As a live-in carer you may be at a placement where the client drives him or herself around, and while this may be perfectly acceptable if they are of sound mind and capable, many clients you go to simply are not able – or should not be driving a car.
Taking away the ability to drive a car is a huge decision which can have serious consequences, particularly if your client has been driving for over fifty years. They may not agree with the reasons why they should not drive and may adamantly refuse to give up their driving rights.
What are the signs your client should not be behind the wheel?
Some signs are easy to spot while others are not so obvious. Let’s look at the obvious ones.
- A little confused about driving in the familiar neighbourhood
- Drifting into another lane
- Slow reactions when the lights change
- Slow movements on the foot pedals
- Complaints about the way ‘those other people drive’
And some not so obvious signs:
- New bumps or scratches appear on the car
- The neighbours or friends comment about ‘the way he/she drives’
- Anxiety about driving at night
- Increase in insurance because of collisions
How can we handle this?
Being the passenger in a car with a person you feel should not be driving can and possibly will be a very stressful thing, and you may find that you end up more concerned than you like.
Explaining to your client that they do not drive well anymore may simply pour oil onto a fire, so to speak. It is already a volatile situation with many older people knowing deep down that they should not be driving any longer. However, to hear it from a relative stranger may evoke fierce objection.
The first route to take is to have someone else bring the subject up. This should preferably be a family member. This is because your client may be more willing to take that advice from someone they know well, rather than from you, who may not have been there very long.
Additionally, having the family bring up the subject leaves you out of the argument – and argument it most likely will be. Remember that family will go home at the end of the day while you are there all the time until you leave.
You may find that your client is willing to move to the passenger side if you approach with tact and diplomacy. Never suggest that they are unsafe. You may want to say that you’d like to give them a rest for a while from driving. You could also suggest that your client give directions while you drive.

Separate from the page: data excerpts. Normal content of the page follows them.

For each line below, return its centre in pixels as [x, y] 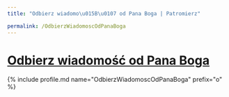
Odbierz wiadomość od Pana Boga [109, 60]
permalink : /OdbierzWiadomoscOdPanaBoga [67, 26]
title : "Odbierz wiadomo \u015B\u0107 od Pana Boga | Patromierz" [104, 14]
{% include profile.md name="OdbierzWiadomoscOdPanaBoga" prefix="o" [115, 80]
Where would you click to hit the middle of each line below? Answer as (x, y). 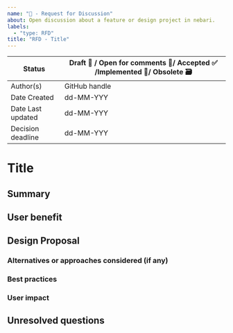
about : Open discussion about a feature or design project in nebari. (111, 20)
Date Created (32, 98)
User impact (28, 298)
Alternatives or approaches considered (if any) (88, 261)
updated (24, 117)
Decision (25, 129)
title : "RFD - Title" (38, 40)
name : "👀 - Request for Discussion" (60, 14)
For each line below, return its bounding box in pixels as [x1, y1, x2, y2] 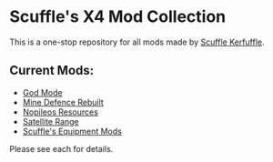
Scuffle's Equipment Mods [22, 126, 123, 137]
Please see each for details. [9, 143, 114, 154]
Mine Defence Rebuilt [22, 96, 105, 107]
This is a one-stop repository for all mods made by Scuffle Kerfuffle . [9, 36, 266, 47]
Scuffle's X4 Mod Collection [9, 6, 226, 27]
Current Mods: [9, 63, 95, 78]
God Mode [22, 86, 63, 97]
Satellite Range [22, 116, 79, 127]
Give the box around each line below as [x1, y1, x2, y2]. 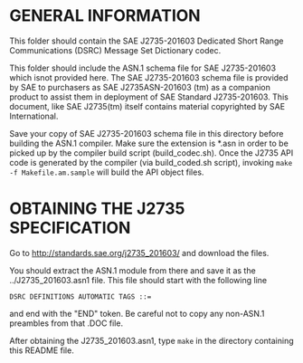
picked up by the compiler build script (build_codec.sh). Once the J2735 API [9, 147, 294, 158]
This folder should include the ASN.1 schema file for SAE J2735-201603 [9, 62, 277, 73]
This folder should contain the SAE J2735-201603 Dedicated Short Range [9, 35, 284, 46]
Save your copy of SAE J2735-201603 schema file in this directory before [9, 128, 284, 139]
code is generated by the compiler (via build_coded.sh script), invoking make [9, 157, 293, 167]
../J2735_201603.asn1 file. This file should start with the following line [9, 274, 268, 285]
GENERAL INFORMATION [9, 5, 201, 26]
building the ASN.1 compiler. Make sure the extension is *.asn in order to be [9, 138, 289, 148]
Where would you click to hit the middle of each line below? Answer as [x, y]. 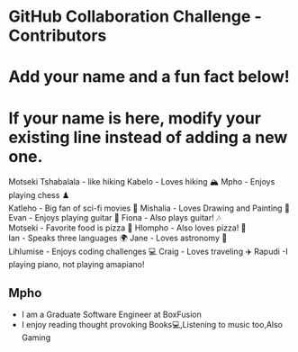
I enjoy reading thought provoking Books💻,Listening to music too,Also [152, 325]
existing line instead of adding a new [148, 137]
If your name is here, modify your [135, 118]
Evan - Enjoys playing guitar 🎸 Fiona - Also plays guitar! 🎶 [115, 218]
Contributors [58, 36]
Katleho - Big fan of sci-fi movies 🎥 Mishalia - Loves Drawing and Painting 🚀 [149, 208]
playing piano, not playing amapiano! [77, 265]
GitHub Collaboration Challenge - [135, 17]
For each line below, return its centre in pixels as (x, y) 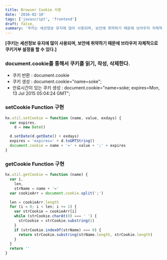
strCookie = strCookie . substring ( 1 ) (56, 221)
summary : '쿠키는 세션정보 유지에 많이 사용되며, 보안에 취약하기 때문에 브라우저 (78, 28)
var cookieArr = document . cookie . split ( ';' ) (57, 193)
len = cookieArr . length (34, 202)
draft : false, (20, 24)
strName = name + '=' (36, 188)
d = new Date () (30, 127)
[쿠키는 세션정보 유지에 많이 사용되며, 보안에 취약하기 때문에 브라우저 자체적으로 (82, 43)
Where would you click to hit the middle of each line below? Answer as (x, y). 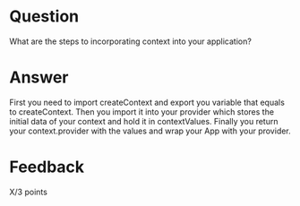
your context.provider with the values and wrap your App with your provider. (150, 131)
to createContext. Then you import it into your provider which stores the (142, 112)
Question (44, 17)
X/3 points (28, 192)
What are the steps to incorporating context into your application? (131, 41)
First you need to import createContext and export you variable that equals (147, 102)
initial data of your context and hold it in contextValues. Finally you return (144, 121)
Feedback (47, 167)
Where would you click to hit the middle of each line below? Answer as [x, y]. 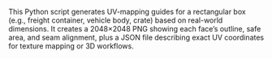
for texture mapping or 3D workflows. [71, 46]
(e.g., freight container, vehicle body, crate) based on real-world [116, 20]
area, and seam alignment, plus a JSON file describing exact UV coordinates [136, 37]
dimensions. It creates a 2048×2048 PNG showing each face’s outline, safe [135, 29]
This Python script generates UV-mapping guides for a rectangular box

Once you have made the change from passenger seat to driving seat, you should still include your client in things pertaining to the car. Ask them where they fill up with petrol. Ask them where they go to wash the car and put air in the tires.
Final thoughts
It is easy to forget, but your client may have been driving for many years and to suddenly have that privilege taken away can have devastating effects if not handled carefully and kindly.
Always remember that the car-even though they may not drive anymore-still belongs to them.
When they were driving, they were in control of that situation but suddenly they need to rely on you or another person to do the driving. This may be a hard thing for your client to come to terms with so be gentle and understanding in the way you handle this situation.
It is also possible that your client really wants to stop driving but as a matter of pride refuses to ask for help. You may find, if you handle the situation carefully that your client is very willing to hand over the reins after all those years.